James Kirkup James Kirkup

Why are police officers slow to respond to domestic abuse call-outs?

Metropolitan police officers patrol in front of Scotland Yard (Credit: Getty images)

Popping out to buy milk the other night, I saw how women die. My nearest local shop in south-west London, the place I go for last-minute and forgotten groceries, is an M&S at a petrol station. It sells fuel, overpriced food and coffee. It’s open late.

As I queued to pay for my semi-skimmed just before 7 p.m., I noticed a couple of police constables – one male, one female – waiting for coffee. Their marked car was parked outside, though not at a pump; they’d evidently stopped just for the coffee.

Did the time it takes to get a coffee, pick a snack, and pay for it cost a woman a beating?

As we waited, there was an electrical squawk from one of the officers’ radios. A dispatcher read over details of an emergency call with an address in London SW11. One of the words she used stood out: ‘domestic’. 

As the message played out, the two PCs tensed, then, on hearing that word, relaxed. They exchanged a look. The woman raised her eyebrows to the man and looked to the coffee counter, the implied question clear: shall we go then? His reply was also non-vocal: a shrug and a half-smile: why rush?

So the two officers, having received an urgent call to respond to a reported crime, waited until someone made them each a cup of coffee, selected snacks, paid and then walked to their car. There, they sat stationary for another minute or more as one of them, in the passenger seat, opened and ate a yoghurt. Then they drove slowly off the forecourt. 

After they pulled out onto the main road, the car’s siren sounded and its blue lights flashed. The car accelerated rapidly through the evening traffic, looking to all the world like a police unit straining every sinew to reach people in need as soon as humanly possible. 

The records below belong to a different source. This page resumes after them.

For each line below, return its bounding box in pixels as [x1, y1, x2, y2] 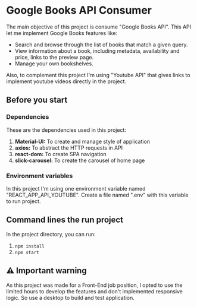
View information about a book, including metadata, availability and [14, 47, 180, 54]
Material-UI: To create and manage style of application [14, 138, 151, 145]
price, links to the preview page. [14, 53, 94, 61]
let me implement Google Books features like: [6, 29, 118, 36]
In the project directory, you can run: [6, 230, 96, 238]
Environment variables [6, 172, 73, 180]
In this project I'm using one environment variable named [6, 185, 146, 192]
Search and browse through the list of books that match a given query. [14, 41, 188, 48]
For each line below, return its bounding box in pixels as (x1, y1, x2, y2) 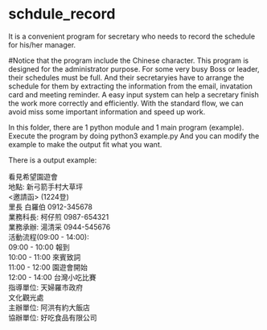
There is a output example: (8, 155, 97, 165)
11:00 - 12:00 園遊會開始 (8, 262, 88, 272)
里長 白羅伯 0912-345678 (8, 202, 92, 212)
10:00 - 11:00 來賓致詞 (8, 252, 81, 262)
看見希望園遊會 (8, 171, 58, 181)
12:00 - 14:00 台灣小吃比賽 (8, 272, 97, 282)
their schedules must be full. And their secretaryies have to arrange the (8, 72, 244, 82)
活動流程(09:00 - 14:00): (8, 232, 90, 241)
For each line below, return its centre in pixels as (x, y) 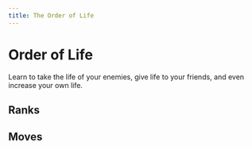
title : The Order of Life (51, 15)
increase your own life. (46, 85)
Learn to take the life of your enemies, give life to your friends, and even (126, 77)
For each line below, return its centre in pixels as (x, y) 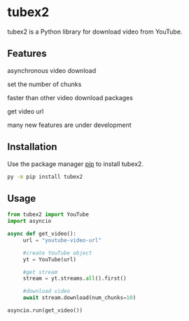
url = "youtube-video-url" (62, 240)
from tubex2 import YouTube (48, 214)
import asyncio (29, 221)
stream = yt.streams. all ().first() (75, 279)
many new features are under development (69, 125)
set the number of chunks (44, 84)
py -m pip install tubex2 (45, 177)
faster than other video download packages (70, 97)
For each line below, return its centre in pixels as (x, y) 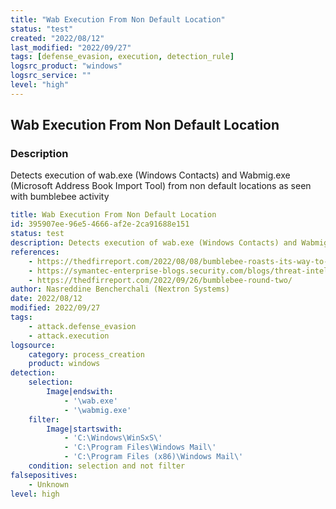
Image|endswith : (80, 392)
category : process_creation (86, 354)
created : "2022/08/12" (57, 38)
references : (35, 252)
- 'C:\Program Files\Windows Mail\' (140, 447)
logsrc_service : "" (51, 76)
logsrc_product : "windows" (66, 66)
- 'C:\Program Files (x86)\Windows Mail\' (153, 457)
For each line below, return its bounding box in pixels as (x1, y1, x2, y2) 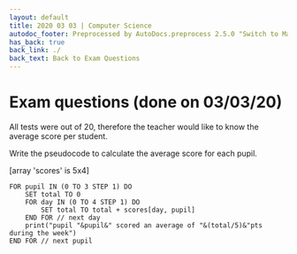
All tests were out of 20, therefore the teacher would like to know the (9, 121, 259, 132)
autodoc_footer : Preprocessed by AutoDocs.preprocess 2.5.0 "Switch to (9, 29, 278, 38)
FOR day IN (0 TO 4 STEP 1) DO (25, 197, 141, 206)
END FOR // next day (25, 213, 101, 222)
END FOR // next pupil (9, 236, 93, 245)
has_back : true (9, 37, 65, 47)
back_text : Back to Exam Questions (9, 54, 141, 63)
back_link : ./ (9, 46, 62, 55)
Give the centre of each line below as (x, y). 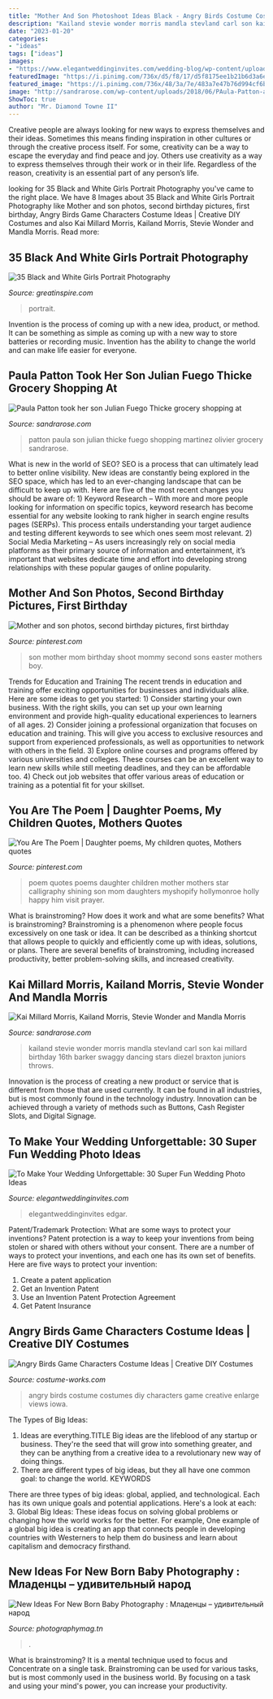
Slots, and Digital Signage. (52, 1116)
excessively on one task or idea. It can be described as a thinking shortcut (133, 933)
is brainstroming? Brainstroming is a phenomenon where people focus (126, 924)
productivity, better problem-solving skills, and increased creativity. (121, 959)
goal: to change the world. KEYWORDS (85, 1478)
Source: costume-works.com (57, 1380)
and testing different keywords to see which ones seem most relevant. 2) (130, 532)
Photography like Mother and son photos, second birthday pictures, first (129, 206)
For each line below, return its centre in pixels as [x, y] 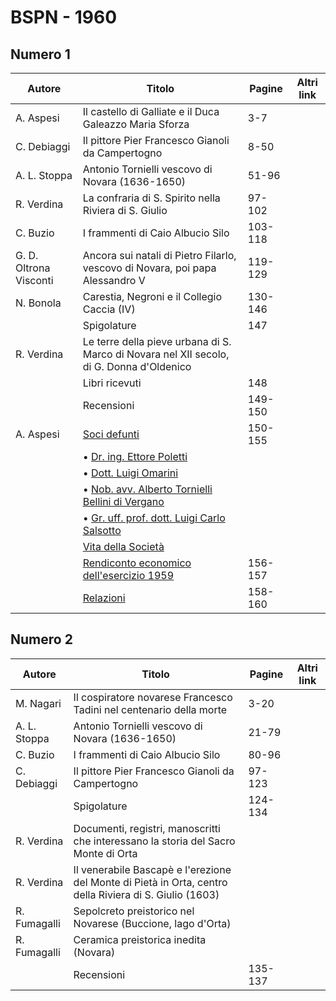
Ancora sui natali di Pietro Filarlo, [159, 255]
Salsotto [102, 530]
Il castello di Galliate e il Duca [151, 111]
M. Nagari [38, 703]
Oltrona [33, 268]
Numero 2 [41, 639]
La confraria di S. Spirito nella [151, 198]
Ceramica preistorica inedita [140, 939]
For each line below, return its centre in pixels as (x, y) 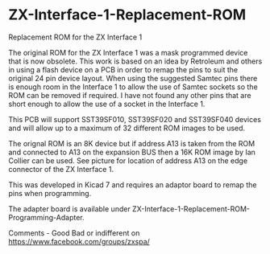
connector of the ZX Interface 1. (61, 169)
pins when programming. (50, 193)
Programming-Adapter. (46, 217)
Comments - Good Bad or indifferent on (74, 233)
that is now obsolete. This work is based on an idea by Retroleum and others (135, 61)
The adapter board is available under (69, 209)
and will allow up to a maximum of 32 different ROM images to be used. (127, 128)
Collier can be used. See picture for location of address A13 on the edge (128, 160)
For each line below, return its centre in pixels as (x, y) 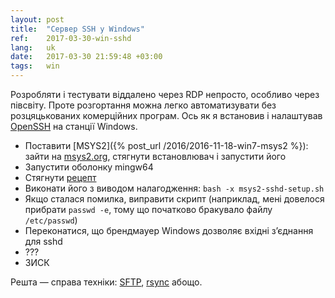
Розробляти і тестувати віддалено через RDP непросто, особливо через (165, 94)
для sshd (43, 241)
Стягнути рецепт (60, 177)
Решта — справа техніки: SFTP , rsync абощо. (106, 282)
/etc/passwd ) (51, 220)
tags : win (35, 66)
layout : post (37, 19)
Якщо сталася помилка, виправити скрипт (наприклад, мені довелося (174, 199)
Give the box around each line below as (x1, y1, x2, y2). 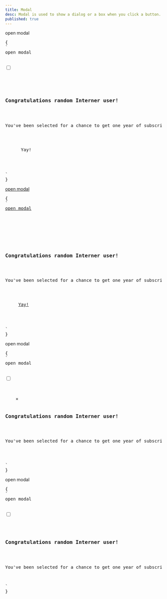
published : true (5, 16, 39, 21)
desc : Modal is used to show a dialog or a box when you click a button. (5, 12, 162, 17)
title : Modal (5, 7, 32, 12)
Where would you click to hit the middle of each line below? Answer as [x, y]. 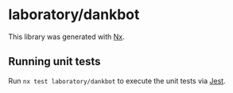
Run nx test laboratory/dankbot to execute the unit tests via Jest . [117, 80]
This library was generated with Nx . [66, 37]
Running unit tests [54, 62]
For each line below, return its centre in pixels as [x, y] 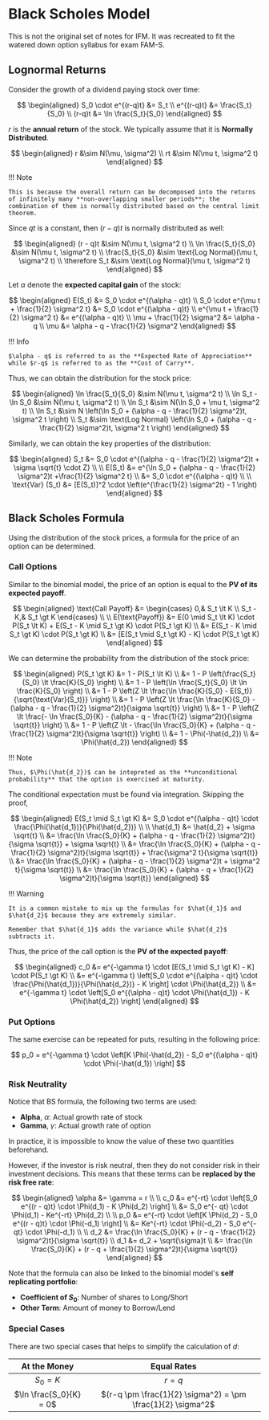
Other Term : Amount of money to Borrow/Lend [97, 1308]
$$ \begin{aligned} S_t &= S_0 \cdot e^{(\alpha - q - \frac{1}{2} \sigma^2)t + [134, 459]
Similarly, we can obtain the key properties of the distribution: [110, 443]
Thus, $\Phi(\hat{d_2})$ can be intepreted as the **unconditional [123, 772]
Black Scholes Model [79, 14]
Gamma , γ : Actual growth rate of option [85, 1126]
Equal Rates [174, 1366]
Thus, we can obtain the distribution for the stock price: [100, 377]
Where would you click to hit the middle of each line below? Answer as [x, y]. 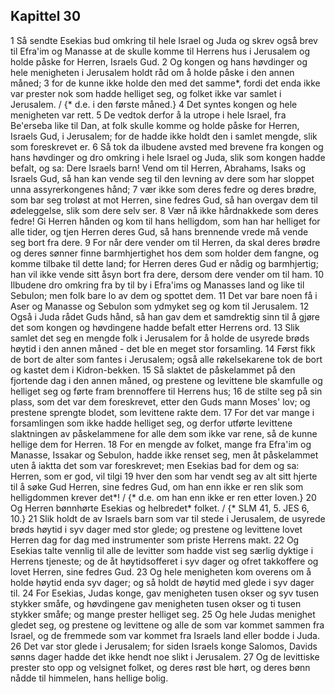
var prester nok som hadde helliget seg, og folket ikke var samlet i [146, 93]
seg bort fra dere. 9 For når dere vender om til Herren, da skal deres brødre [165, 242]
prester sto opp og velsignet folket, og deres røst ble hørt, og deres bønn [160, 667]
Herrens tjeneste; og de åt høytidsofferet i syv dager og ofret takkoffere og [164, 561]
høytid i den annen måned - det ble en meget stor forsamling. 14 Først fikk [163, 348]
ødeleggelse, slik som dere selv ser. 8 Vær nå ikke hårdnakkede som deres [164, 210]
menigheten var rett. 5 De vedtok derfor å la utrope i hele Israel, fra [148, 115]
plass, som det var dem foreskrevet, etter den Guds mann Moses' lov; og [160, 401]
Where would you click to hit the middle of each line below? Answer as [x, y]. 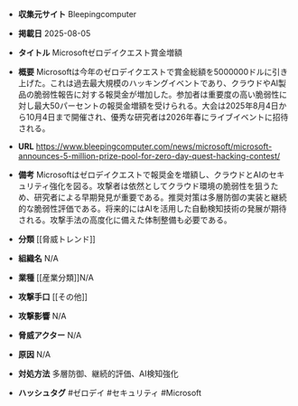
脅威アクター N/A [50, 335]
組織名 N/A [38, 258]
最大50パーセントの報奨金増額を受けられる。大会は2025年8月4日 [156, 106]
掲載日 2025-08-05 [54, 33]
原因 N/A [34, 354]
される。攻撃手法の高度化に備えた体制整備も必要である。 [125, 220]
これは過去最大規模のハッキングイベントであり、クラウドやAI [164, 83]
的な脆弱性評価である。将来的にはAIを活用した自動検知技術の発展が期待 [152, 208]
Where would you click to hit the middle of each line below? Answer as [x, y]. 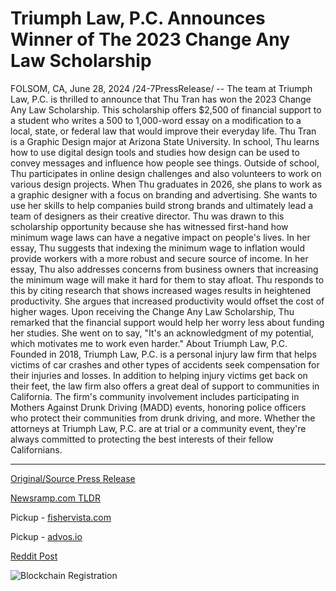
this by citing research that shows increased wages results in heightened [161, 290]
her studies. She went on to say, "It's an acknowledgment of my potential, [162, 333]
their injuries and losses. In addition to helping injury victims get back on [159, 375]
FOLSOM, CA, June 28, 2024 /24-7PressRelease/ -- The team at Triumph [161, 88]
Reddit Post [34, 556]
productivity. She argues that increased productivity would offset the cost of [167, 301]
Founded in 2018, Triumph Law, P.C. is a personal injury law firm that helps [163, 354]
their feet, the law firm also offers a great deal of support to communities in [165, 386]
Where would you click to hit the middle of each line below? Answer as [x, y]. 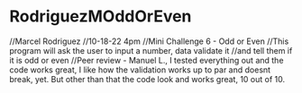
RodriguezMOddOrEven [101, 17]
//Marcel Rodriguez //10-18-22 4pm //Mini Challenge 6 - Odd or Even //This [149, 41]
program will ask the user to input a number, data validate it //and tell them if [151, 50]
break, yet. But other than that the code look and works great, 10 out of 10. [147, 79]
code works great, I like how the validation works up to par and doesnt [140, 70]
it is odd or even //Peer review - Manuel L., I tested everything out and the [146, 60]
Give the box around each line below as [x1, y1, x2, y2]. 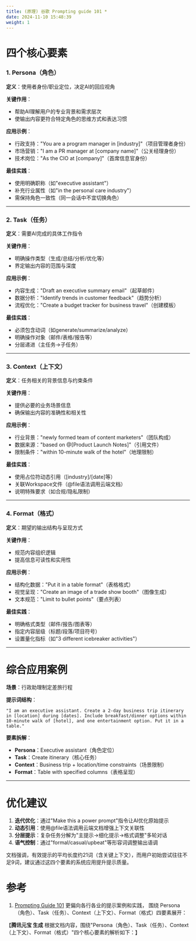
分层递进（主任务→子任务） [14, 341, 82, 348]
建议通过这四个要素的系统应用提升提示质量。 [24, 859, 132, 866]
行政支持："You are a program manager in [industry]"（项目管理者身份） [14, 140, 189, 147]
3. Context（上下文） [6, 363, 66, 371]
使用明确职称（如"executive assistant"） [14, 179, 112, 186]
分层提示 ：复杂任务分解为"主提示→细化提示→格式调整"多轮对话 [14, 831, 167, 839]
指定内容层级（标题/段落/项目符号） [14, 628, 100, 635]
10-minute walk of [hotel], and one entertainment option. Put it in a [6, 718, 184, 724]
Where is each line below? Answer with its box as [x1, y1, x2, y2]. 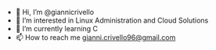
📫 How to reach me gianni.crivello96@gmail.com [15, 33, 176, 42]
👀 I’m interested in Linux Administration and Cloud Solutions [15, 16, 209, 25]
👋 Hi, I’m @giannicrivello [15, 8, 95, 16]
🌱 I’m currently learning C [15, 24, 99, 33]
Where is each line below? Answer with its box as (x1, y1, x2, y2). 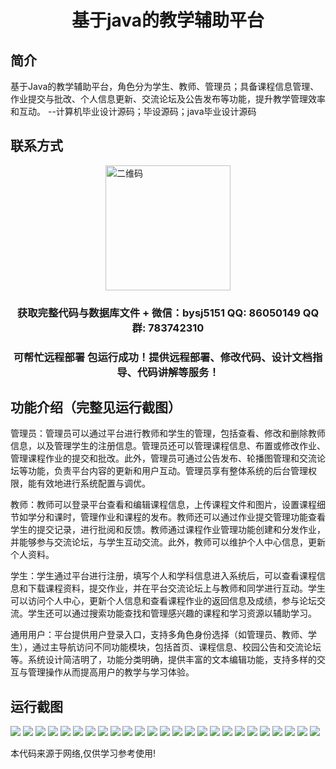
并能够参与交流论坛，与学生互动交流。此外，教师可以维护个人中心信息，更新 (10, 536, 326, 548)
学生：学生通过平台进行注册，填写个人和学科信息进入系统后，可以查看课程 (10, 570, 317, 582)
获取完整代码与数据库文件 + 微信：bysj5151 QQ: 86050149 (16, 306, 301, 320)
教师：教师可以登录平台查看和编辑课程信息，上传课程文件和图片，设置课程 (10, 499, 317, 511)
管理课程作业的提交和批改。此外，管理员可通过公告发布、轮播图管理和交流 (10, 452, 317, 465)
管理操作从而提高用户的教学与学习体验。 (27, 666, 195, 678)
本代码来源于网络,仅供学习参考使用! (10, 747, 157, 760)
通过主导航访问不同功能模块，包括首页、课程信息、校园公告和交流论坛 (31, 641, 322, 653)

As a very big city, London naturally generates crime statistics of significant size. According to the Home Office, a total of 95,113 domestic abuse related crimes were recorded by the Metropolitan Police in the year to March 2023.

That’s about 260 a day, or more than ten an hour. No doubt calls to domestic incidents are a routine part of any Met patrol officer’s shift. 

Another statistic is worth noting though. Of those 95,000 recorded crimes, less than 7,000 led to someone being charged or summonsed. The people who committed almost 90,000 crimes of domestic violence and abuse faced no action from police or prosecutors.  

Most domestic violence is committed against women, by men. Sometimes women die. It’s hard to find official data on domestic murders, but the feminist campaigner Karen Ingala Smith counts women killed by men every year. She says at least 100 women were killed by men in the U.K. last year. Most of those murders were at home: domestics. At least seven were in the Met’s area of responsibility. 

The primary reason that women die is that men kill them. The same is true of women who are beaten and abused: the men responsible are to blame. Crime happens. Criminals are responsible for it. 

But we have a police force because crime happens, and part of its role is the prevention of crime where possible. When the police fail, sometimes people – women – suffer and sometimes die. The words ‘just a domestic’ capture an age-old culture of police indifference that costs women blood, teeth, bruises and sometimes their lives. 

My main thought about those PCs shrugging and waiting for their coffees before responding to an emergency call was how utterly normal it seemed. There was nothing furtive or tense about their exchange or demeanour – delaying their response to that call was routine, mundane.  

This is consistent with countless stories of women who couldn’t get the police to take them seriously when they reported domestic abuse. According to a Victim Support report in 2023, over half of all respondents (53 per cent) reported an instance of domestic abuse at least twice before they felt appropriate action was taken by the police. Nearly a quarter (24 per cent) reported an instance of domestic abuse to the police three times or more before appropriate action was taken.

Those officers in my local garage evidently felt that their actions were nothing unusual or remarkable. Just a domestic. Just another day at work. 

What difference did those few minutes make? Did the time it takes to get a coffee, pick a snack, and pay for it cost a woman a beating? Did that yoghurt put a woman’s life at risk, leave her bleeding, or in fear?

I don’t know the answer to those questions. But neither did the police officers who waited for their coffee.